Friday, September 23, 2022

Friday's Funnies

 Teens

 

A teenage girl had been talking on her phone for about half an hour, and then she hung up. "Wow!" said her father, "That was short. You usually talk for two hours or more. What happened?" "Wrong number..." replied the girl.

 

Aging

When you're young and drop something, you pick it up. When you're older and drop something, you stare at it for a bit contemplating if you need it anymore.

 

Funny Joke

 

My boss just texted me: "Send me one of your funny jokes!" I texted him back: "I'm busy working. I'll send one later." "That's hilarious," he said. "Send another one!"

 

Care and Feeding

 

The doctor was giving the new mother instructions on the care of her first baby. "Actually, it's quite simple." he said. "Just keep one end full and the other end dry and clean."

 

Poor Eyesight

 

An eighty-year-old man's golf game was hampered by poor eyesight. He could hit the ball well, but he couldn't see where it went. So his doctor teamed him up with a ninety-year-old man who had perfect eyesight and was willing to go along to serve as a spotter. The eighty-year-old man hit the first ball and asked his companion if he saw where it landed. "Yep," said the ninety-year-old.  "Where did it go?" the eighty-year-old demanded. The ninety-year-old replied, "I don't remember."

 

Two Crows

 

Two crows were in a field when they noticed a figure that looked like a man in the distance. "See that over there? What is that?" asks the first crow. The second crow takes a long look and then says, "That's a scarecrow. Looks authentic, doesn't it?" "How can you tell it's a scarecrow and not a person?" replies the first crow. "Look at its hands," says the second crow. "It's not holding a mobile phone."

 

Overheard On Noah’s Ark


10. "Did anyone think about bringing a couple of umbrellas?"
9. "Hey, there are more than two flies in here!"
8. "I finally get a bass boat and now I have to take the whole family..."
7. "Wasn't someone supposed to put two shovels on board?"
6. "Help!
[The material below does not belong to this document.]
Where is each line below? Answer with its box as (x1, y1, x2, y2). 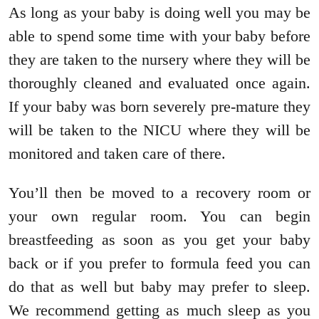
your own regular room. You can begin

I need some Pepto for the elephants--QUICK!"
5. "OK, who's the wise-guy who brought the mosquitoes on board?"
4. "Don't make me pull this Ark over and come back there!"
3. "And whatever you do, DO NOT pull this plug out."
2. "Nice doggie!"
1. "Are we there yet?"

The Preacher And The Lawn Mower

 

A preacher was making his rounds to his parishioners on a bicycle when he came upon a little boy trying to sell a lawn mower. "How much do you want for the mower?" asked the preacher. "I just want enough money to go out and buy me a bicycle", said the little boy. After a moment of consideration, the preacher asked, "Will you take my bike in trade for it?" The little boy asked if he could try it out first, and after riding the bike around a little while said, "Mister, you've got yourself a deal." The preacher took the mower and began to try to crank it. He pulled on the cord a few times with no response from the mower. The preacher called the little boy over and said, "I can't get this mower to start."  The little boy said, "That's because you have to cuss at it to get it started." The preacher said, "I am a minister, and I cannot cuss. It has been so long since I have been saved that I do not even remember how to cuss." The little boy looked at him happily and said, "Just keep pulling on that cord. It'll come back to ya!"

 

Useless Inventions

 

Black Highlighter

Braille Driver's Manual

Clear Correction Fluid

Fake Rhinestones

Inflatable Dart Board

Mesh Umbrella

Motorcycle Air Conditioner

Sugar Coated Toothpaste

Super-glue Post-it Notes

 

Lumberjack And The Little Man

 

A large, well-established, lumber camp advertised that they were looking for a good Lumberjack. The very next day, a skinny little man showed up at the camp with his axe and knocked on the head lumberjacks' door. The head lumberjack took one look at the little man and told him to leave. "Just give me a chance to show you what I can do," said the skinny man.  "Okay, see that giant redwood over there?" said the lumberjack. "Take your axe and go cut it down." The skinny man headed for the tree, and in five minutes he was back knocking on the lumberjack's door. "I cut the tree down," said the man. The lumberjack couldn't believe his eyes and said, "Where did you get the skill to chop down trees like that?"  "In the Sahara Forest," replied the puny man. "You mean the Sahara Desert," said the lumberjack.  The little man laughed and answered back, "Oh sure, that's what they call it now!"

 

Dad Joke

 

What is it called when you teach people the benefits of eating dried grapes? Raisin awareness.

 

Today’s Thought


The more you weigh the harder you are to kidnap. Stay safe. Eat cake.